The main reason why there is a need for healthcare reforms is that healthcare costs have skyrocketed. For instance, an average family consisting of four family members increased their average costs by little over 7%. US healthcare is in dire need of improvement. The US is among the most developed countries in healthcare, but its healthcare spending is at an all-time high, with poor patient outcomes. The third reason for healthcare reforms is to curb the economic ramifications of healthcare fraud. The US loses between just over 50 billion to nearly 200 billion every year to fraud. The government could direct the money to offset the cost of Medicare.

The Centers for Medicare and Medicaid Services (2016) identify ten crucial benefits, including ambulatory patient services, hospitalization, mental health, substance abuse disorders, habilitative and rehabilitative services, preventive and wellness services, chronic disease management, emergency services, maternity and newborn care, prescription drugs, laboratory services, and pediatric services including vision and oral care.

Regarding the successes of the ACA, it allowed young people to remain under their parents' insurance until age 26, increasing coverage among youth. It also prohibited denial of coverage due to preexisting conditions, a significant step forward in patient protection. The law mandated that employers with over 50 employees provide health insurance, otherwise facing fines, thereby expanding access to numerous Americans. Moreover, the law aimed to make insurance premiums more affordable, broadening insurance coverage.

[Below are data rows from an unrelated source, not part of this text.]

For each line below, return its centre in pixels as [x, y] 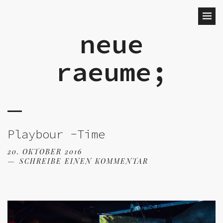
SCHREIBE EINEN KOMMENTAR [84, 161]
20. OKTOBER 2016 [45, 152]
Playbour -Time [56, 134]
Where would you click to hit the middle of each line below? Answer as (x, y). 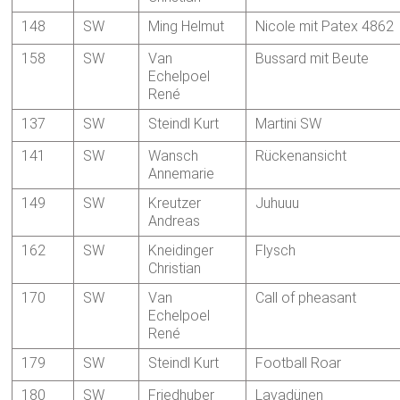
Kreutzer (175, 204)
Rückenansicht (301, 156)
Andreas (175, 221)
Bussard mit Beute (312, 59)
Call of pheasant (306, 298)
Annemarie (182, 174)
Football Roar (299, 363)
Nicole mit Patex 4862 (325, 27)
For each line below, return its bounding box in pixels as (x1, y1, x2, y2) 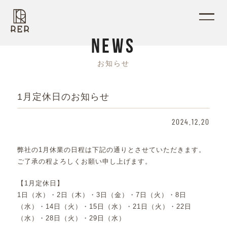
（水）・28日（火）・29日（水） (17, 214, 126, 222)
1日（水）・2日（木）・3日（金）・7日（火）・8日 (17, 191, 186, 199)
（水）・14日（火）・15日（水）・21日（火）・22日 (17, 202, 192, 210)
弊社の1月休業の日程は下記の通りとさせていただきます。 (17, 146, 206, 154)
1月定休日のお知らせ (17, 92, 109, 102)
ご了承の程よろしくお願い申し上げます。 (17, 158, 152, 165)
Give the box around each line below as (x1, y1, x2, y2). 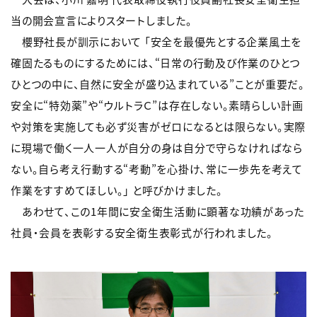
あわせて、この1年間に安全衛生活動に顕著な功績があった (11, 203, 304, 219)
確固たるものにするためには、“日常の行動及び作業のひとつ (11, 54, 300, 70)
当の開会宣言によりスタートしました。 (11, 12, 192, 28)
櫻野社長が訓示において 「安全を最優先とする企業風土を (11, 33, 301, 49)
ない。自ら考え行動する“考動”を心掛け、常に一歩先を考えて (11, 161, 303, 176)
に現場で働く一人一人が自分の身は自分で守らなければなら (11, 139, 303, 155)
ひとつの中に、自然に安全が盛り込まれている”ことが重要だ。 (11, 76, 305, 91)
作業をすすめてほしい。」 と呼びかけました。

Despite these achievements, the ACA faced notable failures. Healthcare costs continued to rise, contrary to initial promises, and public opposition remained high, undermining its acceptance. Large employers responded by reducing their workforce or shifting employees to part-time status to avoid insurance mandates, creating instability. Critics also argue that government management of healthcare programs leads to inefficiencies, advocating instead for market-based solutions where consumer choice drives quality and cost control (Sparer, 2018). Overall, while the ACA made strides in reforming certain aspects of US healthcare, it also encountered systemic and political obstacles that hindered its full potential.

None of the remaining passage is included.